# Sage Barista Pro Steam Low Pressure / Slow Steaming



## alex13p (Dec 17, 2019)

Apologies if this has already been discussed, I took a browse through trying to find similar topic but didn't spot anything. Search tool on this site seems a bit limited as well...anyway...

We have a 4month old Barista Pro machine, in that time we've done several flushes and 1 decale routine (when the machine has asked for it). The descale was actually less than 30 days ago, although don't remember exact date.

Noticed in the last couple of days the steam wand pressure has dropped considerably. Making more coffees at home in the last couple of weeks because of what's going on at the moment and it was fine at first, but what would normally take 20-30 seconds to steam now takes over 60 seconds. It actually gets to the point where the machine thinks I've left the steam setting on and turns itself off.

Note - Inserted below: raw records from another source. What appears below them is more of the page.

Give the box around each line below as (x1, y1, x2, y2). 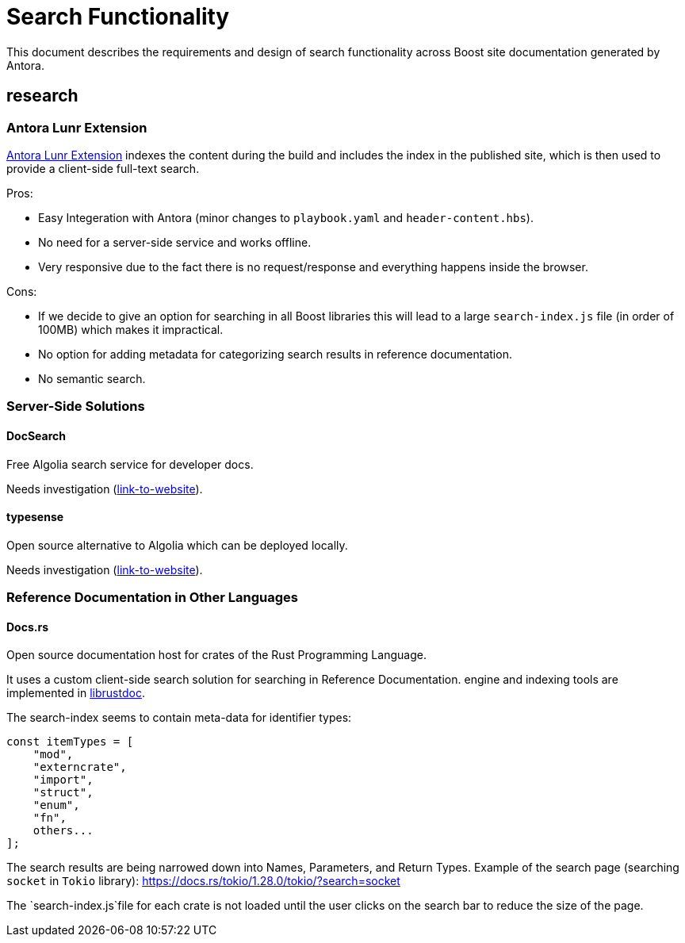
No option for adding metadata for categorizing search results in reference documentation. (38, 347, 512, 361)
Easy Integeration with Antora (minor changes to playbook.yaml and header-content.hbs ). (38, 210, 534, 224)
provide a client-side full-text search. (6, 161, 200, 175)
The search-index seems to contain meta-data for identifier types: (6, 711, 352, 725)
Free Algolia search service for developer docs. (6, 457, 254, 471)
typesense (6, 510, 64, 524)
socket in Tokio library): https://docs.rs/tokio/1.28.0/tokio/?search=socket (6, 874, 400, 888)
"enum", (33, 799, 80, 812)
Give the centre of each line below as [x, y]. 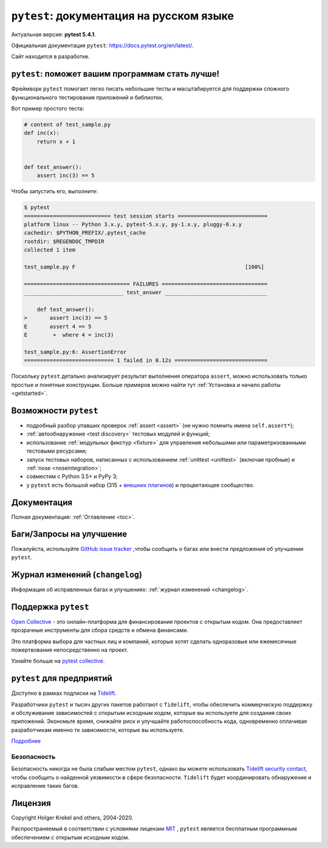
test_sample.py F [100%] [144, 267]
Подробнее [26, 741]
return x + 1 [56, 142]
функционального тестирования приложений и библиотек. [87, 97]
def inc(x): [42, 133]
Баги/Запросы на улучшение [69, 534]
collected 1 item [50, 250]
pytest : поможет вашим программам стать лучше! [115, 74]
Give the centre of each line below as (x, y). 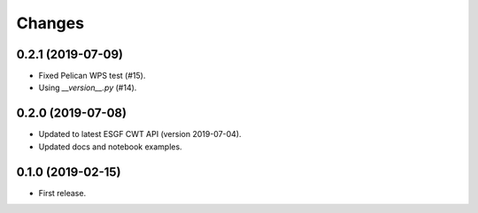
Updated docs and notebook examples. (110, 147)
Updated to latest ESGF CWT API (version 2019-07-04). (140, 134)
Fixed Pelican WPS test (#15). (92, 76)
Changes (50, 23)
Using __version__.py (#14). (88, 87)
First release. (62, 193)
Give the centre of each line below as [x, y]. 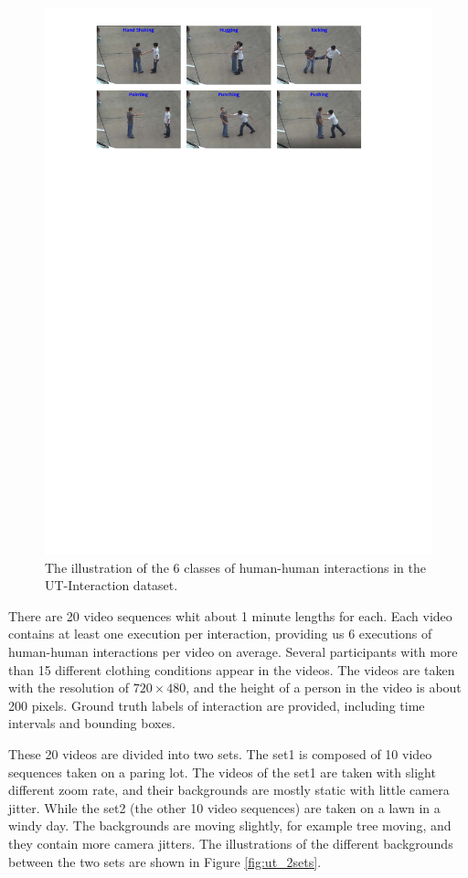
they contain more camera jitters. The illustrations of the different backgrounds [231, 843]
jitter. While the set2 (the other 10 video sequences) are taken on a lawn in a [224, 807]
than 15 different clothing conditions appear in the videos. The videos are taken [232, 669]
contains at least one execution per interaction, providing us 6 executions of [220, 634]
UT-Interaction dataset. [112, 585]
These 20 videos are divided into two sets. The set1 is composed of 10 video [220, 754]
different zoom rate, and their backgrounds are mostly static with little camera [229, 790]
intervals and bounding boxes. [92, 723]
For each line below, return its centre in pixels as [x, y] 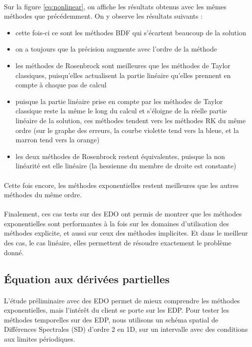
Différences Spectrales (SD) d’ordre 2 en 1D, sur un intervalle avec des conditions [126, 329]
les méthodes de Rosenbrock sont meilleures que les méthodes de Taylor [123, 65]
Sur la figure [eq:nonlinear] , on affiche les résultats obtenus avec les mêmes [115, 6]
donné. [14, 252]
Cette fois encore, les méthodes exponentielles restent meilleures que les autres [121, 185]
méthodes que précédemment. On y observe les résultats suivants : [103, 16]
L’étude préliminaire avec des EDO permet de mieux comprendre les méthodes [122, 300]
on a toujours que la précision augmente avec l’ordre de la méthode [116, 49]
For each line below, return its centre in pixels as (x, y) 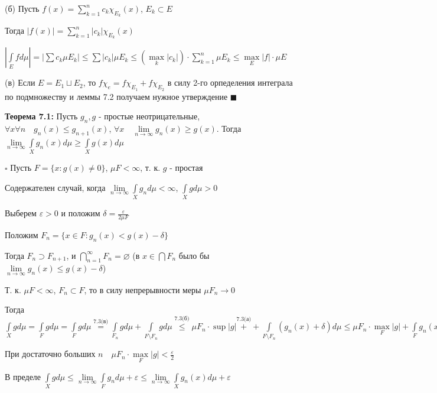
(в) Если (20, 82)
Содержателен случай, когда (55, 187)
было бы (194, 255)
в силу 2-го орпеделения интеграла (230, 82)
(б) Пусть (22, 8)
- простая (186, 168)
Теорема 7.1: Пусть (41, 116)
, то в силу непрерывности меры (143, 289)
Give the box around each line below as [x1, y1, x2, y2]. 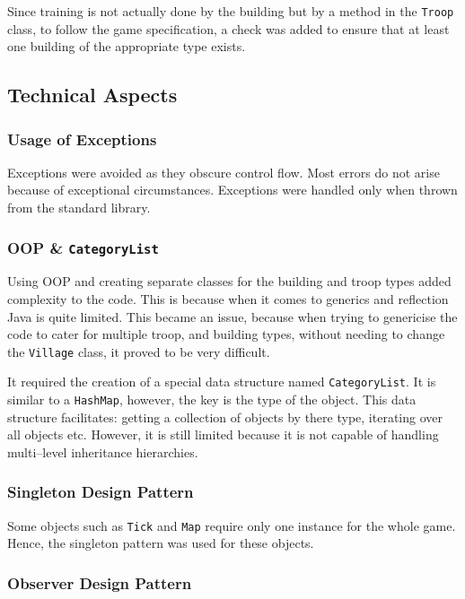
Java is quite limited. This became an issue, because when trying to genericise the [7, 307, 458, 326]
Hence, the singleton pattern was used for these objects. [7, 534, 314, 552]
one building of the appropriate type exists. [7, 37, 246, 56]
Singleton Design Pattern [7, 481, 194, 503]
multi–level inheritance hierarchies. [7, 442, 198, 461]
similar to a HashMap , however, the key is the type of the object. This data [7, 390, 417, 409]
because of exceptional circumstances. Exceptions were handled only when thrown [7, 180, 458, 199]
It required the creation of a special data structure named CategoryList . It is [7, 372, 436, 391]
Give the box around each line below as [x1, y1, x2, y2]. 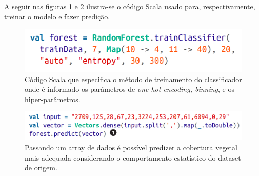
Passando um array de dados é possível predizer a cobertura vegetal [25, 142, 237, 152]
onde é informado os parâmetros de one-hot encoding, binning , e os [25, 84, 235, 94]
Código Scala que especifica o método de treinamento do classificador [25, 73, 242, 84]
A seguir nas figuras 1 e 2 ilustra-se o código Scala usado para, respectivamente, [4, 1, 255, 11]
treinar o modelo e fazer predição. [4, 11, 110, 22]
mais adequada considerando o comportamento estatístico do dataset [25, 152, 241, 163]
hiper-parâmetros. [25, 93, 81, 104]
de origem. [25, 162, 57, 173]
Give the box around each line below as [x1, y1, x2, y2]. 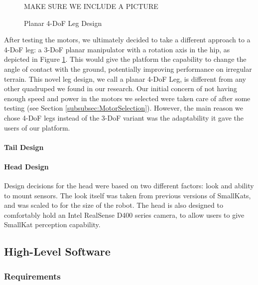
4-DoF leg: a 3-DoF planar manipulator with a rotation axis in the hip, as [4, 44, 230, 54]
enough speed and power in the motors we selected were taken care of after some [4, 93, 251, 103]
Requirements [4, 270, 61, 282]
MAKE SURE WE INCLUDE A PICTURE [24, 1, 158, 11]
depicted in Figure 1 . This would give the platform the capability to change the [4, 54, 247, 64]
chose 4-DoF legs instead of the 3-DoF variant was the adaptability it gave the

The tip has been checked for blockages and cleaned, and steam appears to be coming out all holes when testing out of milk.

Do I need to do another descale? Seems a bit soon to do another one?

Thanks

Alex


----------



## Joeyt (Jan 3, 2021)

Hi there,

I'm having the exact same issue with a machine of similar age and circumstances. Did you get it resolved? 
thanks, Jo


----------



## Massimo (Jan 7, 2021)

I have the same issue. My simptoms include pump changing the normal steaming mode sound of rapid tak-tak-tak, to brr-brr-brr. I'm blaming the pump and planning to replace it, once and if I can find replacement in the local shops.


----------



## ilovegarbagetrucks (Jul 24, 2021)

I had this very issue (machine is 4mos old; had run descale about 45 days ago) and running the descale again resolved this for me. I also took the tip off the steam wand and soaked it in vinegar and cleaned the holes with the tool.


----------